### TASK INSTRUCTIONS
Look through the records below for the line holding "y1, x2, y2).". Write it out exactly, with each following line through the line holding "Simplifying after the".

### DATA FOR THIS EXERCISE
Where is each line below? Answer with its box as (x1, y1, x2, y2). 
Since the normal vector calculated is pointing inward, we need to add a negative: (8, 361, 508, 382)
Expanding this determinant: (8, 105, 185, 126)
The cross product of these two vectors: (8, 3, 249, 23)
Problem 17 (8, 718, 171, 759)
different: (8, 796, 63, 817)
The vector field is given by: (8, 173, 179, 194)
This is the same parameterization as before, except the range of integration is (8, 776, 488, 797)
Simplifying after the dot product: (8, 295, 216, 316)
---
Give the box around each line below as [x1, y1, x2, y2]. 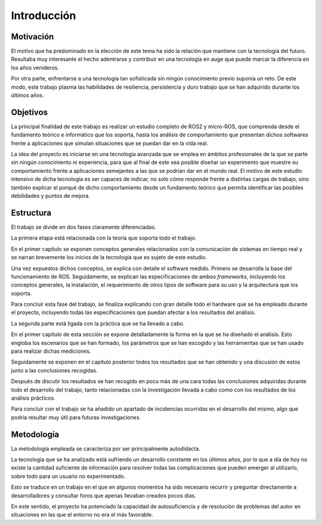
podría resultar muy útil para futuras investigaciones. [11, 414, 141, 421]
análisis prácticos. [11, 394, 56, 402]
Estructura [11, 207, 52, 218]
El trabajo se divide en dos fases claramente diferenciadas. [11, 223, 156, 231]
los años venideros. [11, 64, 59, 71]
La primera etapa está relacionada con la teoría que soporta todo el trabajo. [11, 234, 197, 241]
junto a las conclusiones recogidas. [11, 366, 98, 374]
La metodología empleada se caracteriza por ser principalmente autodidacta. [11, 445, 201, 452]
==
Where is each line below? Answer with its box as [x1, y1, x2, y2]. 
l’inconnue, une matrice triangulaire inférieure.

### OUTPUT OF THE TASK
Where is each line below? Answer with its box as (x1, y1, x2, y2). 
Since the normal vector calculated is pointing inward, we need to add a negative: (8, 361, 508, 382)
Expanding this determinant: (8, 105, 185, 126)
The cross product of these two vectors: (8, 3, 249, 23)
Problem 17 (8, 718, 171, 759)
different: (8, 796, 63, 817)
The vector field is given by: (8, 173, 179, 194)
This is the same parameterization as before, except the range of integration is (8, 776, 488, 797)
Simplifying after the dot product: (8, 295, 216, 316)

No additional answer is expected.